The ComponentProperties class implements any validation methods required for the component attributes (and attaches them to the appropriate "properties"). In many cases it needs to implement a validation check that cross checks properties for consistency. This can be used to maintain an additional " isValid " property.

Each abstraction layer component has a factory method (or a constructor) and instance methods " getProperties " and " setProperties " all of which accept the corresponding ComponentProperties class.

Object interactions

When a wizard (for example) is invoked it creates an instance of the corresponding ComponentProperties object. (The ComponentProperties object could then be initialised from an existing component if this is appropriate - which is the case for a properties dialog.)

During construction the ComponentProperties object sets up the validation for any properties and also attaches listener methods to any properties that have an overall effect. (For example properties that affect the overall self-consistency of the ComponentProperties .)

The wizard adds "listener" methods on itself to selected properties. That is, to any properties that affect the wizard globally - for example requiring adding/removing wizard pages, or enabling/disabling "finish".

Each wizard page is initialised with a reference to the wizard's ComponentProperties object.
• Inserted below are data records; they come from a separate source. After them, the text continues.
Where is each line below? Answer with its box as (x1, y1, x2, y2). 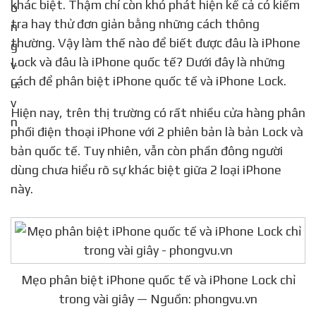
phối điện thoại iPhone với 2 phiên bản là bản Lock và (11, 124, 303, 140)
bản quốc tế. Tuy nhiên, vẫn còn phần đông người (11, 143, 283, 159)
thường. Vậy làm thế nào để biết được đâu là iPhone (11, 35, 300, 51)
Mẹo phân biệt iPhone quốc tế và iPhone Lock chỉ (20, 272, 296, 288)
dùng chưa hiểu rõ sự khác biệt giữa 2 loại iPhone (11, 162, 281, 178)
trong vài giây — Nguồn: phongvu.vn (59, 291, 257, 307)
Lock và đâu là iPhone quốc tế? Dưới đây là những (11, 54, 285, 70)
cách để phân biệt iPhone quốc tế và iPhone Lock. (11, 73, 286, 89)

It then controls the associate between dialog controls and the properties and can add "listener" methods on itself to any properties that affect the content or behaviour of the page.
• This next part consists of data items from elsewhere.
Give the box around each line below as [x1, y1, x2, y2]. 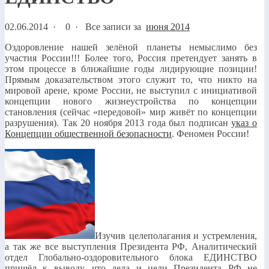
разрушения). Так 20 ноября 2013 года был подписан [5, 117, 232, 128]
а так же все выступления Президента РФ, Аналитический [5, 241, 257, 252]
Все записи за [85, 21, 146, 32]
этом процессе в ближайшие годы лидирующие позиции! [5, 63, 257, 74]
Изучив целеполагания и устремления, [95, 230, 257, 241]
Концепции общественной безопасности [5, 128, 172, 139]
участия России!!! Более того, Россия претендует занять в [5, 52, 257, 63]
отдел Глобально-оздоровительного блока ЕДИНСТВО [5, 252, 257, 262]

When the "Finish" button is selected the component is constructed using (or has its attributes set from) the ComponentProperties object.

An outline implementation

The following code outlines an implementation of the "Property" generic used in the above solution (full source code has been was supplied - I presume it will find its way onto the C Vu disc.):

template<typename MyValueType> class M6Property
{
public:

A constructor for an unvalidated value:

M6Property(MyValueType initValue);

This constructor accepts both an initial value and an object and a method on that object that provides the validation check:

template<typename MyValidatorObject>
M6Property(
  MyValueType initValue,
  MyValidatorObject& validator, 
  int (MyValidatorObject::* method)(MyValueType));

Methods to access and modify the value. "setValue" returns a non-zero error code if the validation fails:

MyValueType getValue() const;
int setValue(MyValueType newValue);

Methods to allow objects (normally the "user interface" and the owning "component properties") to register for notification of changes to the value of the property.

template<typename MyListenerObject>
void addListener(
  MyListenerObject& listener,
  void (MyListenerObject::*method)(MyValueType));
template<typename MyListenerObject>
void delListener(MyListenerObject& listener, 
void (MyListenerObject::* method)(MyValueType));
};

Known uses

As stated in the introduction Kevlin Henney of QA says he's used a similar implementation (although he's currently too busy to give details). In addition John Merrells (the overload editor) has used a similar idea in a client server environment in which the aggregated properties are passed across the network.

References:

Diagrams are basically OMT (ISBN 0-13-630054-5 Rumbaugh et. al.) with pointless modifications by Select software.